● **What you need to do**
Dropping every picture, set down exactly the lines in the entries below, starting with the line with "पारिवारिक जीवन में" and going on through the line with "su estado es seguro. (65, 205)".

◆ ◆ ◆

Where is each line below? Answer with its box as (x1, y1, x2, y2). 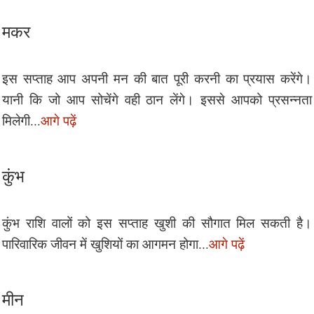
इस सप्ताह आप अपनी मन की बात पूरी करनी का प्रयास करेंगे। (2, 69, 312, 87)
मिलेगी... (2, 111, 41, 129)
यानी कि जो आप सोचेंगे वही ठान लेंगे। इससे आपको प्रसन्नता (2, 90, 312, 108)
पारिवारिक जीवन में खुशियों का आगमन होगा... (2, 234, 209, 252)
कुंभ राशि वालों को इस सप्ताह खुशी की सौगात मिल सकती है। (2, 213, 312, 231)
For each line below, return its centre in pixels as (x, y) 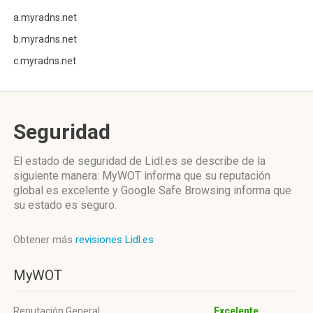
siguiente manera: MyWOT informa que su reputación (142, 176)
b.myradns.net (45, 39)
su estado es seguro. (65, 205)
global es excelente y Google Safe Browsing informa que (152, 190)
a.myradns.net (45, 17)
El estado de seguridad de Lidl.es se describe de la (139, 161)
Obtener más (44, 240)
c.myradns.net (45, 61)
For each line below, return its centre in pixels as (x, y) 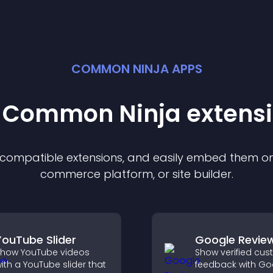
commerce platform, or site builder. (136, 174)
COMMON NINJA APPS (136, 69)
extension (92, 158)
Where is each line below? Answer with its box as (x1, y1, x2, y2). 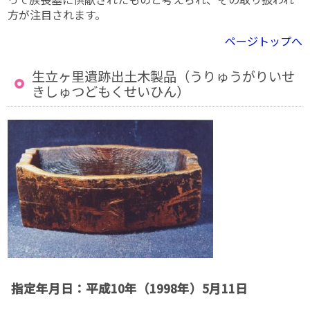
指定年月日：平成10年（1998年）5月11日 (11, 279, 248, 297)
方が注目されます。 (8, 6, 107, 24)
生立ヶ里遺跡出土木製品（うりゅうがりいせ (32, 66, 295, 86)
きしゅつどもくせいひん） (32, 82, 190, 102)
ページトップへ (224, 33, 302, 50)
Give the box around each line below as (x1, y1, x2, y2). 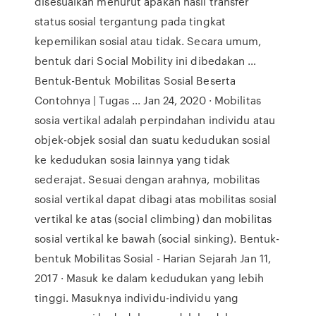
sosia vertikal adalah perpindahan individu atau (35, 112, 275, 128)
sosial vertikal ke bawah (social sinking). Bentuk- (35, 231, 280, 246)
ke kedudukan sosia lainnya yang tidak (35, 152, 230, 167)
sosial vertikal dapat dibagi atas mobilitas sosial (35, 191, 277, 207)
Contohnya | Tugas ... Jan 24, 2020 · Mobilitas (35, 92, 261, 108)
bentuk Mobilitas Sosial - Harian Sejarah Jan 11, (35, 250, 272, 266)
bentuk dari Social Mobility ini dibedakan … (35, 53, 257, 68)
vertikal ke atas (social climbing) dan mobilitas (35, 211, 272, 226)
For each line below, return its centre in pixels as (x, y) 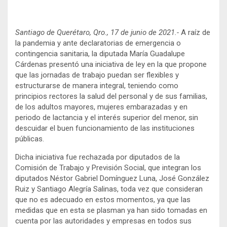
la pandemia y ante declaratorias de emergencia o (98, 43)
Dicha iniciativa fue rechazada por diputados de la (98, 157)
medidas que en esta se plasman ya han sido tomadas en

◆ ◆ ◆

● **Task solution**
पारिवारिक जीवन में खुशियों का आगमन होगा... (2, 234, 209, 252)
कुंभ राशि वालों को इस सप्ताह खुशी की सौगात मिल सकती है। (2, 213, 312, 231)
For each line below, return its centre in pixels as (x, y) 
siguiente manera: MyWOT informa que su reputación (142, 176)
b.myradns.net (45, 39)
su estado es seguro. (65, 205)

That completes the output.